Infectieux
Déficit énergétique aigu et infections acquises en réanimation
Acute Energy Deficit and ICU-Acquired Infections
1
Université Paris-Descartes, Sorbonne-Paris-Cité, F-75006 Paris, France
2
Laboratoire de pharmacologie respiratoire UPRES EA220, hôpital Foch, 11, rue Guillaume-Lenoir, F-92150 Suresnes, France
3
Laboratoire de recherche moléculaire sur les antibiotiques, UMRS 1138, Centre de Recherche des Cordeliers, F-75006 Paris, France
* e-mail : christophe.faisy@wanadoo.fr
Reçu :
28
Novembre
2015
Accepté :
17
Février
2016
Les conséquences de la dénutrition protéinoénergétique chronique sur l'immunité et la survenue d'infections sont connues depuis plus d'un siècle. En revanche, l'impact du déficit énergétique aigu sur les infections acquises en réanimation demeure encore largement méconnu. En effet, le déficit énergétique se constitue précocement en réanimation, notamment chez les malades les plus graves, et semble associé aux infections acquises, en particulier à Staphylococcus aureus, lorsqu'il dépasse le seuil de 8 000−10 000 kcal cumulées. Il existe des interactions entre la régulation des gènes de virulence de certains pathogènes, comme S. aureus et la disponibilité en substrats chez l'hôte. Il est possible que la dénutrition protéinoénergétique aiguë réalise un véritable « stress nutritionnel » chez les patients de réanimation avec pour conséquence la mise en jeu de ces mécanismes chez certains pathogènes comme S. aureus. Les limites des méthodes permettant le calcul du bilan énergétique en réanimation suggèrent qu'il est raisonnable de limiter plus que de combler le déficit énergétique (risque de surnutrition).
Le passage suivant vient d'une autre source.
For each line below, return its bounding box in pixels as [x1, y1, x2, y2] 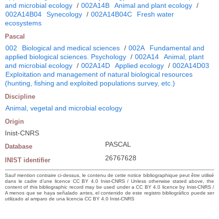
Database [5, 143, 32, 150]
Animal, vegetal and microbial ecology [5, 104, 122, 112]
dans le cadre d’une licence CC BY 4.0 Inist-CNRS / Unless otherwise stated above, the [5, 178, 214, 184]
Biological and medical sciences [22, 44, 120, 52]
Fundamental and [150, 44, 204, 52]
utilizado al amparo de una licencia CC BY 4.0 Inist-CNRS [5, 196, 134, 201]
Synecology [46, 10, 82, 18]
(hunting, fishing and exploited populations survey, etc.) [5, 79, 175, 87]
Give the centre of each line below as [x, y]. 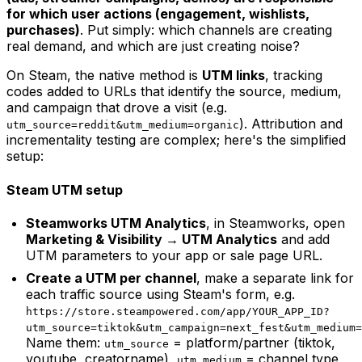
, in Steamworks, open [276, 223]
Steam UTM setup [65, 189]
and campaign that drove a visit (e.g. [117, 108]
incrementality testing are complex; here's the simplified [176, 140]
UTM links [234, 76]
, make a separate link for [275, 278]
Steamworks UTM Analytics [116, 223]
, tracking [294, 76]
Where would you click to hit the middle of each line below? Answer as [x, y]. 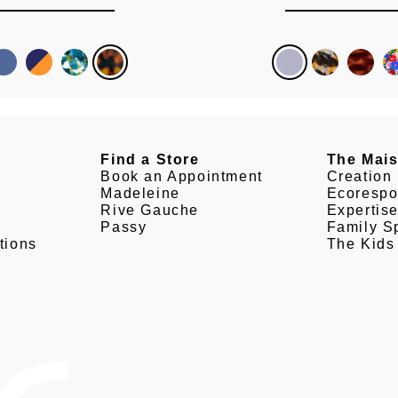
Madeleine [140, 194]
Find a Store [150, 160]
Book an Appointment [182, 177]
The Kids [361, 244]
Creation [359, 177]
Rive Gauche [150, 211]
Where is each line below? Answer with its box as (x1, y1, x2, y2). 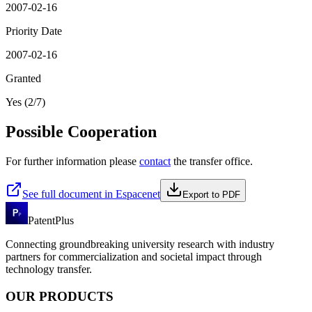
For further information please (6, 155, 139, 167)
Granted (6, 72, 41, 85)
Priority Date (6, 25, 62, 38)
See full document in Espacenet (22, 187, 160, 200)
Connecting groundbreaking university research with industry (6, 237, 274, 250)
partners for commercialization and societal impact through (6, 250, 262, 263)
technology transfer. (6, 263, 92, 275)
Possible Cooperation (6, 123, 157, 141)

Le développement d’outils cliniques d’évaluation de la composition corporelle, en particulier l’estimation de la masse cellulaire active, permettrait de valider la pertinence du concept d’apport énergétique optimal pour limiter les complications infectieuses chez le malade réanimé.
Abstract
The relationship between chronic protein-energy malnutrition and impaired immune response or infections was identified one century ago. However, the impact of acute energy deficit on the intensive care unit (ICU)-acquired infections remains largely unknown. Indeed, energy deficit results in an early energy gap during the first week of ICU stay, which is never overcome thereafter, especially in the most severely ill patients. Moreover, cumulated energy deficit buildup during the first days of ICU stay and exceeding 8,000−10,000 kcal seems to be an independent factor contributing to complications, especially Staphylococcus aureus infections. Over the past few years, interest has grown in trying to understand the regulation of virulence determinants by host-nutrient availability in many pathogens, such as S. aureus. Recent findings suggest that energy deficit acts as a real “nutritional stress” in critically ill patients and involves these host–pathogen interactions, especially with S. aureus. Limitations of methods assessing energy balance in the ICU suggest it is more reasonable to limit rather than to fill the energy deficit in critically ill patients. The further development of clinical tools for assessing body composition, especially body cell mass, could help to determine how acute energy deficit facilitates the predisposition to ICU-acquired infections.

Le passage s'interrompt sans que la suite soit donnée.